Figure 1c and d highlights a deletion of exons in PIK3CB (107 kb)19 that partially contains the predicted RBD, PI3K-type C2 domain, and partial PIK helical domain of the p110β protein.20 PIK3CB encodes p110β, a catalytic subunit of the PI3K family of kinases.

Recently, p110β has been found to be required for normal mouse testicular development. Expression of inactivated forms (kinase dead) of p110β result in testicular hypotrophy, impaired spermatogenesis, and increased levels of follicle stimulating hormone.21 Further, experiments have highlighted the role of p110β in Sertoli cell development and regulation of the androgen receptor Rhox5.22 p110β has not currently been investigated as a potential mediator of disease in patients with DSD through whole genome interrogation.

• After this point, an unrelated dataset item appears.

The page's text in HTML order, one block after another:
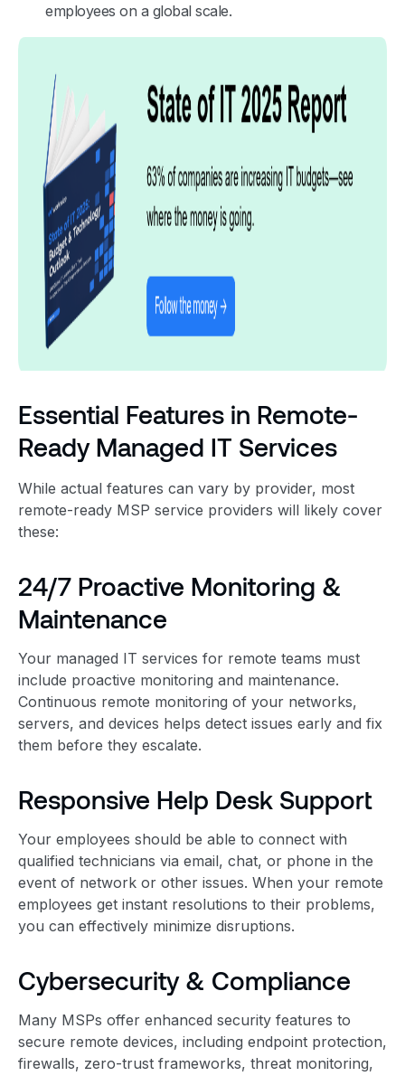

The RBD domain has been proposed as a binding domain for Ras-GDP and Ras-GTP, the molecular switches that activate the kinase function of the p110β subunit.23 The C2 domain has been proposed as involved in the targeting of p110β towards the plasma membrane.24 It is possible a heterozygous mutant p110β isoform with impaired Ras-binding activity and plasma membrane targeting could contribute to the DSD phenotype present in patient D13.

Here we present CNV analysis of a heterogeneous population of patients with DSD, finding a significant enrichment in alterations of many members of the FGF signaling pathway. These findings suggest that small CNVs involving FGF-related genes especially those that are smaller than 50 kb in size should be further investigated as having the potential to be candidate genes contributing to DSD phenotypes in humans.